> **THE PROBLEM**: One exact copy of the listing, minus the images, is the required answer.

++++

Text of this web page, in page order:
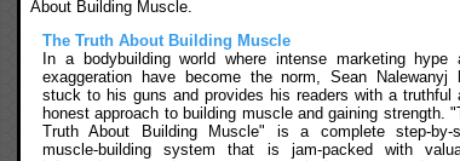
About Building Muscle.
The Truth About Building Muscle
In a bodybuilding world where intense marketing hype
exaggeration have become the norm, Sean Nalewanyj
stuck to his guns and provides his readers with a truthful
honest approach to building muscle and gaining strength.
Truth About Building Muscle" is a complete step-by-
muscle-building system that is jam-packed with
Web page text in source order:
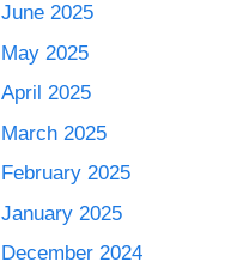
June 2025
May 2025
April 2025
March 2025
February 2025
January 2025
December 2024
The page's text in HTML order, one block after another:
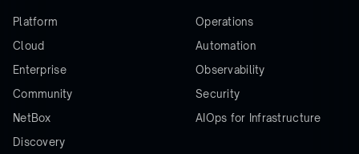
Platform
Cloud
Enterprise
Community
NetBox
Discovery
Operations
Automation
Observability
Security
AIOps for Infrastructure
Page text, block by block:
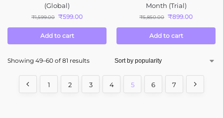
(Global)
₹1,599.00 ₹599.00
Add to cart
Month (Trial)
₹5,850.00 ₹899.00
Add to cart
Showing 49–60 of 81 results
1 2 3 4 5 6 7
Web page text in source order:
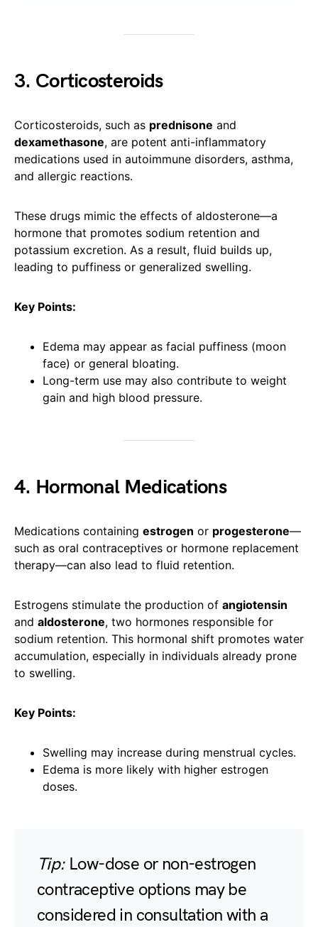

++++

> **RESPONSE AREA**:
Text of this web page, in page order:
About Building Muscle.
The Truth About Building Muscle
In a bodybuilding world where intense marketing hype
exaggeration have become the norm, Sean Nalewanyj
stuck to his guns and provides his readers with a truthful
honest approach to building muscle and gaining strength.
Truth About Building Muscle" is a complete step-by-
muscle-building system that is jam-packed with
Web page text in source order:
June 2025
May 2025
April 2025
March 2025
February 2025
January 2025
December 2024
The page's text in HTML order, one block after another:
Platform
Cloud
Enterprise
Community
NetBox
Discovery
Operations
Automation
Observability
Security
AIOps for Infrastructure
Page text, block by block:
(Global)
₹1,599.00 ₹599.00
Add to cart
Month (Trial)
₹5,850.00 ₹899.00
Add to cart
Showing 49–60 of 81 results
1 2 3 4 5 6 7
Web page text in source order:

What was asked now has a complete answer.